我刚想唤人收拾这两个宫女,却被一只手摁住了。
年轻的帝王不知何时站在我的身后,他眉眼多了几分我以前从未见过的冷意。
那两个宫女还没有来得及求饶就被太监捂上嘴拖走了。
三皇兄向前几步,表情柔和,一如以前儒雅俊朗,刚才的冷意像是我看花了眼:
「宫里新进了批机灵的宫女,你母后宫里也该添置添置了。」
「多谢皇兄。」
我向他福了福身子。
正欲离开的时候,他又突然叫住了我:
「皇妹明年都要及笄了,成大姑娘了,朕派人收拾了春熙阁,近日也该打扫得差不多了,你可以去看看,看喜不喜欢。」
我有些惊讶,但还是立马谢了恩:
「陛下赐居,定是极好的,臣妹今日便去看看。」
皇兄点点头,终是走了,我竟有些冷汗,我终究还是得和母后分开住了,也不知道我走了之后,谁还陪母后种地下厨了。
不过皇兄说得也对,我终究是要嫁人的,宫里也没有适龄的公主、皇子一直和生母腻在一起的道理。
不知怎地,我的喉头有些苦涩,如果是父皇的话,我随便撒个娇,可能就永远可以和母后在一起了。

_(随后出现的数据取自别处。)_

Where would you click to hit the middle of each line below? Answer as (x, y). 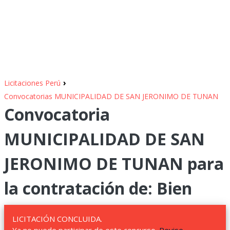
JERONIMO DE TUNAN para (114, 164)
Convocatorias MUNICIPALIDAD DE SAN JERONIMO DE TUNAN (111, 96)
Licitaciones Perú (32, 83)
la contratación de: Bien (98, 188)
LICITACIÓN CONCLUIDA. (57, 219)
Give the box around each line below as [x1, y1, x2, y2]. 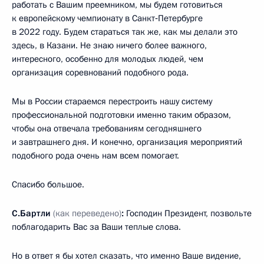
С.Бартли [12, 207, 51, 220]
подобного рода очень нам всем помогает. [12, 150, 179, 162]
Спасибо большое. [12, 179, 84, 191]
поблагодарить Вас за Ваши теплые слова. [12, 221, 181, 233]
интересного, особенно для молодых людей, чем [12, 53, 203, 65]
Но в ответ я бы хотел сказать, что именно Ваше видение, [12, 250, 241, 262]
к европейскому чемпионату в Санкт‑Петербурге [12, 12, 203, 25]
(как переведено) [53, 207, 121, 220]
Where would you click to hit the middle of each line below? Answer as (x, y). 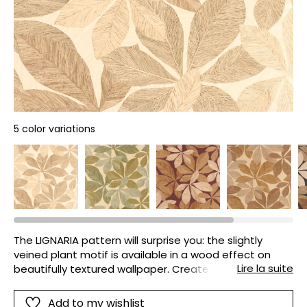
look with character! (64, 283)
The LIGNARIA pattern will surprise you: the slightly (138, 240)
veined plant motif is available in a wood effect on (142, 254)
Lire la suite (265, 268)
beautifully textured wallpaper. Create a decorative (146, 269)
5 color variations (54, 129)
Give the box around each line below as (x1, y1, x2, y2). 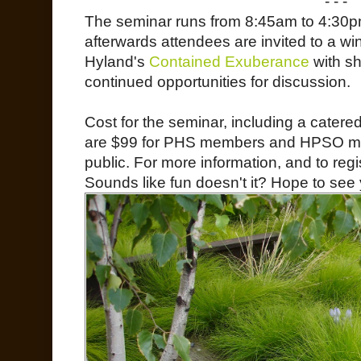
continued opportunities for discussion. (85, 73, 351, 90)
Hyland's (85, 52, 149, 70)
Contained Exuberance (149, 52, 309, 70)
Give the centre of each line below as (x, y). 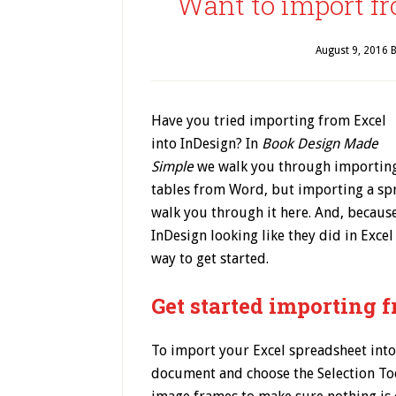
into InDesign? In (206, 144)
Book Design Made (320, 144)
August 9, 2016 (351, 50)
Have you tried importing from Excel (269, 121)
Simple (172, 167)
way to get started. (210, 259)
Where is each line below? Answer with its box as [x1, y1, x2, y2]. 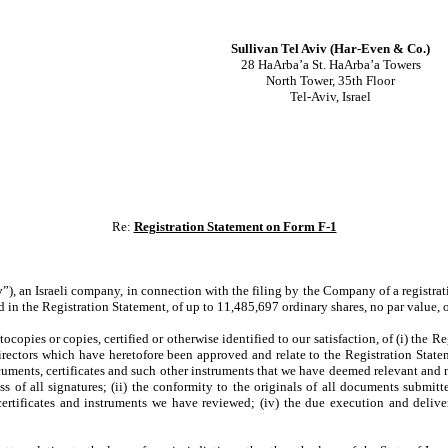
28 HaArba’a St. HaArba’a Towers [240, 57, 421, 72]
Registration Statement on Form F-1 [133, 219, 337, 234]
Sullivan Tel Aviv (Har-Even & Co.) [231, 41, 430, 56]
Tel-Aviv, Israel [290, 89, 371, 104]
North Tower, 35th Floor [266, 73, 395, 88]

春熙阁是我大姑姑出嫁前住的地方,是极好的住处,就是缺了点什么,没想到是我母后做的丑秋千,以后我一个人住,弄个秋千可能还有趣些。
「小德子,你会扎秋千吗?」
小德子一脸疑惑地看着我。
我无奈,我的贴身宫人都看上去不太聪明的样子,只能本公主带他们去研究研究了。
当初为了可以清净玩耍,母后特地在一处无人经过的小花园里面扎了秋千,从春熙阁走过去还挺费劲。

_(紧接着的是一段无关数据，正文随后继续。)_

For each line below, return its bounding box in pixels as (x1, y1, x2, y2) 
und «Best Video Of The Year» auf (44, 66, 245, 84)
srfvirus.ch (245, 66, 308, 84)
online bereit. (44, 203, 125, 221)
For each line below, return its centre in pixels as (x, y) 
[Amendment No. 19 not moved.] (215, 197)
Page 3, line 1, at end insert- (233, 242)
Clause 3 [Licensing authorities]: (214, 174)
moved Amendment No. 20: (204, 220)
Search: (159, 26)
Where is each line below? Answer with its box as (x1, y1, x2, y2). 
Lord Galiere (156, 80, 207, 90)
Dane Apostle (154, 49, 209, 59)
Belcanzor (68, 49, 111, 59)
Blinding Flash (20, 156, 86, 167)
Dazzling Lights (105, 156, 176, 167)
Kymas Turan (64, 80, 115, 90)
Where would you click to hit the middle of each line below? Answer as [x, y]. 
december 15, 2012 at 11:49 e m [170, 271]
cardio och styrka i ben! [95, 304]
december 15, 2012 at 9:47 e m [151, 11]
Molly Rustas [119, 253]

我带着小德子,也就他看着手脚最利索了,打算去研究研究秋千的扎法。
却依稀看见有人坐在秋千上,身形窈窕妩媚,那不是母后吗?
我正欲兴高采烈地上前,却见母后的身后突然多了一个明黄的身影,我下意识和小德子躲在了暗处,打算等皇兄走了再去。
可是,事情有点不太对劲。
皇兄的手慢慢扶上秋千的绳子,似要帮忙推母后,可是他却没有动,反而缓缓俯下了身子。
然后我清楚地看到,他的唇轻柔地落在了母后的颈窝处,轻轻厮磨。
我瞠目结舌,然后我就看见我的母后一拳头狠狠砸在了皇兄的脑袋上,趁皇兄抱头之际,撸起袖子,把住皇兄的肩膀一个抡圆,我的皇帝兄长就这么被我母后抡到了地上。
这招我见过,叫过肩摔。
母后教过我,说以后要是有人欺负你,你就这么干他。
母后,您真勇猛。
「当你姑奶奶是面团捏的!」
皇兄好像还有些蒙,他发冠微垂,却没有管,他从地上缓缓起身,掸了掸狍子,用袖口将嘴角的脏污轻轻拂去。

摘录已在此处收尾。